• **Records from a dataset**:
--

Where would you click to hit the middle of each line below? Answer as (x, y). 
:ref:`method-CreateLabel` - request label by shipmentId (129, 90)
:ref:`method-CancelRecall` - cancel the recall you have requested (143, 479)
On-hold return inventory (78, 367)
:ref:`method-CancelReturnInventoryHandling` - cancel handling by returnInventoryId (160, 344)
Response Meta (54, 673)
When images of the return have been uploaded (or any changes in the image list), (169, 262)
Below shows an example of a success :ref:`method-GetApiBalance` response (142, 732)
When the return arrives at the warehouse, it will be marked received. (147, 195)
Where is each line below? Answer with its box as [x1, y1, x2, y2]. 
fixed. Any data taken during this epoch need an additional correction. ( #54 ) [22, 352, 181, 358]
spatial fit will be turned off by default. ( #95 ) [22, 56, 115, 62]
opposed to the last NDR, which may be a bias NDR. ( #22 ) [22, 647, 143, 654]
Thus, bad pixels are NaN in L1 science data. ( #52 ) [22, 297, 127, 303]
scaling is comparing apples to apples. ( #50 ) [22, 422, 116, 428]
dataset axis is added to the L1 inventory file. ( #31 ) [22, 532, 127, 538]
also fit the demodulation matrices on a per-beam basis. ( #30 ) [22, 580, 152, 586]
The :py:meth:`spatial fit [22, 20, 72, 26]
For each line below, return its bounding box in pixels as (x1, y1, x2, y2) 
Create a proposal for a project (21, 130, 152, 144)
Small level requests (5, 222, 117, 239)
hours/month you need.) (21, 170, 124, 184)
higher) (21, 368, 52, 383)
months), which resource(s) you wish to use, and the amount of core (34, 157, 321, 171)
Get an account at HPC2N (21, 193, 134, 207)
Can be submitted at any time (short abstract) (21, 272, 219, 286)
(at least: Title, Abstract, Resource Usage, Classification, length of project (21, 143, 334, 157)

--

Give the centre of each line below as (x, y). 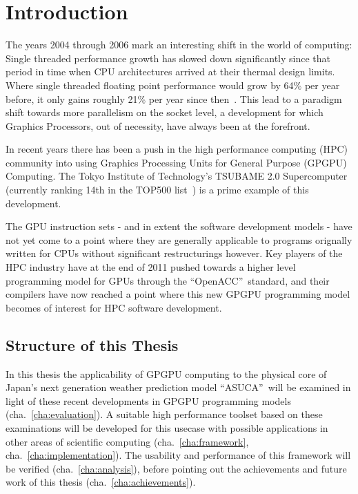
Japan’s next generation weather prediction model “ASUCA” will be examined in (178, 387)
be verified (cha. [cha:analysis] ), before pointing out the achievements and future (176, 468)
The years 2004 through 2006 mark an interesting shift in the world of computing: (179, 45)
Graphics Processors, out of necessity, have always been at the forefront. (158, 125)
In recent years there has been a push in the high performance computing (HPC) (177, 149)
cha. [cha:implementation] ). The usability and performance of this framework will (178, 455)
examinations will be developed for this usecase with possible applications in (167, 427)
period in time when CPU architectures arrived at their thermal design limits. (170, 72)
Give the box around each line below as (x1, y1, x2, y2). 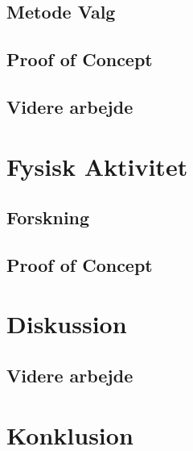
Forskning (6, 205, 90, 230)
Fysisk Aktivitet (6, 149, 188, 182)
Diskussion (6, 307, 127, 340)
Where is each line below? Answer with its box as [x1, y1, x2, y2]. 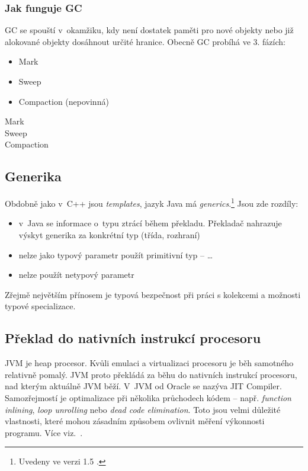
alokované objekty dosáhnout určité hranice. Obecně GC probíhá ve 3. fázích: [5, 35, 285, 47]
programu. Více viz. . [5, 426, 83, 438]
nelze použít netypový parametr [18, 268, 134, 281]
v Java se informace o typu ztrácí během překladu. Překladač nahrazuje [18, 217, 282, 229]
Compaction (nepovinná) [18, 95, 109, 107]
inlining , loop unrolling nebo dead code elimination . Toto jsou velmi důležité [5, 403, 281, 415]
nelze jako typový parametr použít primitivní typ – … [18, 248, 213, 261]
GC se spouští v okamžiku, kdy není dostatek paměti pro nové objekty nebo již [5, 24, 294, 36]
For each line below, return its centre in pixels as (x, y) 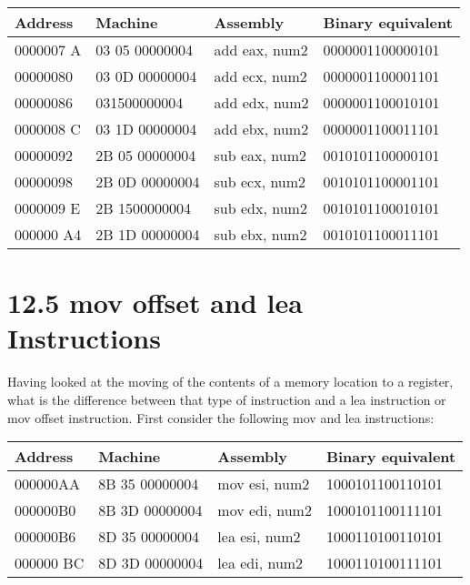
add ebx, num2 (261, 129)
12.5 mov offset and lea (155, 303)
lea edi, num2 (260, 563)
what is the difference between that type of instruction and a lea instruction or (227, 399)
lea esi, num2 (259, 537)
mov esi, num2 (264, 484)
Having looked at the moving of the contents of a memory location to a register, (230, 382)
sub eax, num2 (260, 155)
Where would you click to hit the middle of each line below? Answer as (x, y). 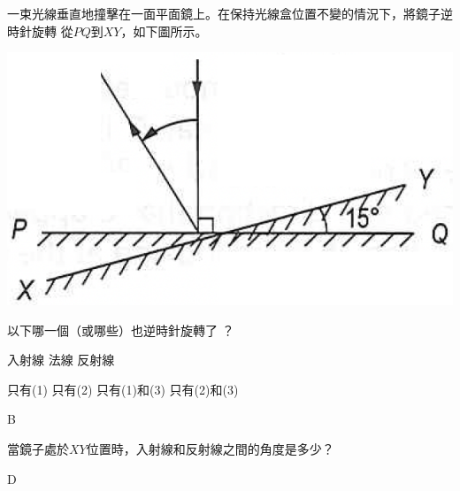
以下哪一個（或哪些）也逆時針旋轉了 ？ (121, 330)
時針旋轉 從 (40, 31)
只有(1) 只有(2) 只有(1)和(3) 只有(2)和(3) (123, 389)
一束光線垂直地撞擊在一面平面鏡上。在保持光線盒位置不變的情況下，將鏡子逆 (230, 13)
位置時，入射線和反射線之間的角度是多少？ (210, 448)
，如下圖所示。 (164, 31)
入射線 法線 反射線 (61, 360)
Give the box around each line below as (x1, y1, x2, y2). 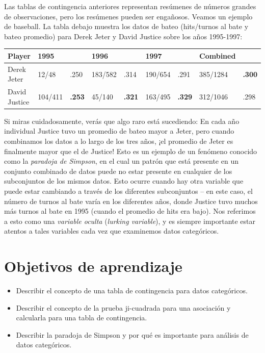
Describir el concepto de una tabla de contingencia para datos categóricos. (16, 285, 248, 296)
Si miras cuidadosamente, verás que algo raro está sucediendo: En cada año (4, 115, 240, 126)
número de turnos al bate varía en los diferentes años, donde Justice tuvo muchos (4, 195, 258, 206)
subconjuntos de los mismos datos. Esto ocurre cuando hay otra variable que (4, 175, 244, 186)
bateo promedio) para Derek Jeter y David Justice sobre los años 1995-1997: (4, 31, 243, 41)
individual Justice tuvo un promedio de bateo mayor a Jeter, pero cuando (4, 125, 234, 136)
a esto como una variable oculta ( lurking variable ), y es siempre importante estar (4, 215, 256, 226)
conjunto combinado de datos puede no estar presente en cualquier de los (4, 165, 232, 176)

--

• **Aim of the task**: Copy the entries above exactly, but only from the line holding "When the return" through the line holding "fixed. Any data", both included.

• **Your response**:
When the return arrives at the warehouse, it will be marked received. (147, 195)
Where is each line below? Answer with its box as [x1, y1, x2, y2]. 
fixed. Any data taken during this epoch need an additional correction. ( #54 ) [22, 352, 181, 358]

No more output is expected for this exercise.